#### Data for this exercise

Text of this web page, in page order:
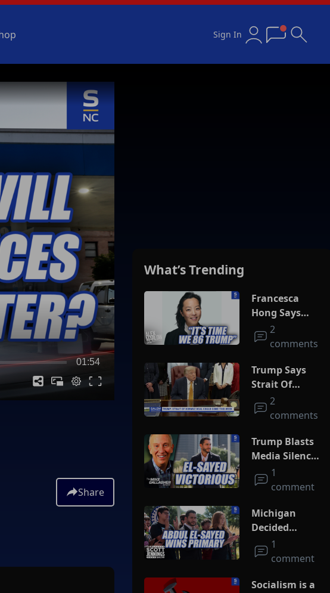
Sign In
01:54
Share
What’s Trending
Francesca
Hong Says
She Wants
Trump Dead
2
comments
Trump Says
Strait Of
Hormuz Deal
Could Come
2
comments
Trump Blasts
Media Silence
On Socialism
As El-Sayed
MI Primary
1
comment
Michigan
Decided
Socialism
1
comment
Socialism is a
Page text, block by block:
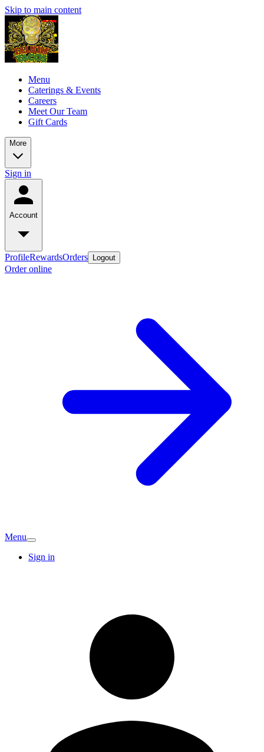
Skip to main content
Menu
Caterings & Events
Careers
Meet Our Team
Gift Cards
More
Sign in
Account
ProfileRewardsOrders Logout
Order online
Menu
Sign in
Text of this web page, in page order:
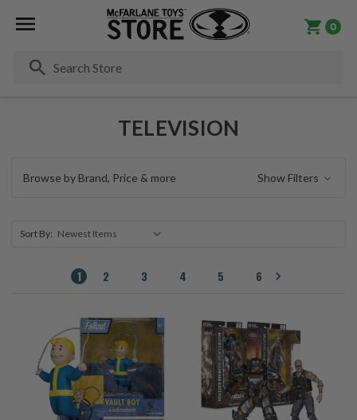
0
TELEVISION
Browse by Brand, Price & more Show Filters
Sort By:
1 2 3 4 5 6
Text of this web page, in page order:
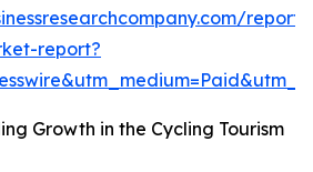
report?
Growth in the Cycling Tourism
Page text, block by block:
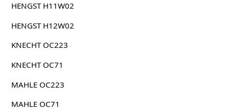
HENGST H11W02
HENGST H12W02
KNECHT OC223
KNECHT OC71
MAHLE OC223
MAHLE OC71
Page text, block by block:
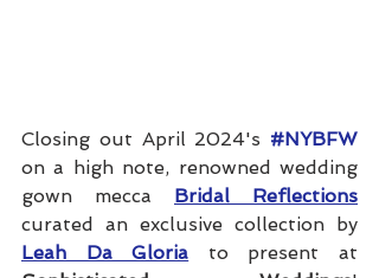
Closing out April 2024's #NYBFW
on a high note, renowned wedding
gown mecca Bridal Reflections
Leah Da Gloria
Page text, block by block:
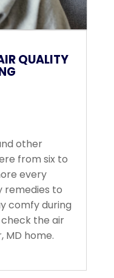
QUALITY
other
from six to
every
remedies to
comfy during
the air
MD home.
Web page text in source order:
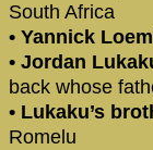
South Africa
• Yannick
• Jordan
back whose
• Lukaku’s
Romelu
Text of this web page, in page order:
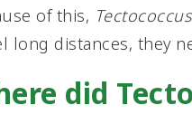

########

** Try it **
From first line to last, return the records verbatim without their pictures.

** Problem solution **
Text of this web page, in page order:
Sign In
01:54
Share
What’s Trending
Francesca
Hong Says
She Wants
Trump Dead
2
comments
Trump Says
Strait Of
Hormuz Deal
Could Come
2
comments
Trump Blasts
Media Silence
On Socialism
As El-Sayed
MI Primary
1
comment
Michigan
Decided
Socialism
1
comment
Socialism is a
Page text, block by block:
Skip to main content
Menu
Caterings & Events
Careers
Meet Our Team
Gift Cards
More
Sign in
Account
ProfileRewardsOrders Logout
Order online
Menu
Sign in
Text of this web page, in page order:
0
TELEVISION
Browse by Brand, Price & more Show Filters
Sort By:
1 2 3 4 5 6
Text of this web page, in page order:
report?
Growth in the Cycling Tourism
Page text, block by block:
HENGST H11W02
HENGST H12W02
KNECHT OC223
KNECHT OC71
MAHLE OC223
MAHLE OC71
Page text, block by block:
Closing out April 2024's #NYBFW
on a high note, renowned wedding
gown mecca Bridal Reflections
Leah Da Gloria
Page text, block by block:
QUALITY
other
from six to
every
remedies to
comfy during
the air
MD home.
Web page text in source order:
South Africa
• Yannick
• Jordan
back whose
• Lukaku’s
Romelu
Text of this web page, in page order:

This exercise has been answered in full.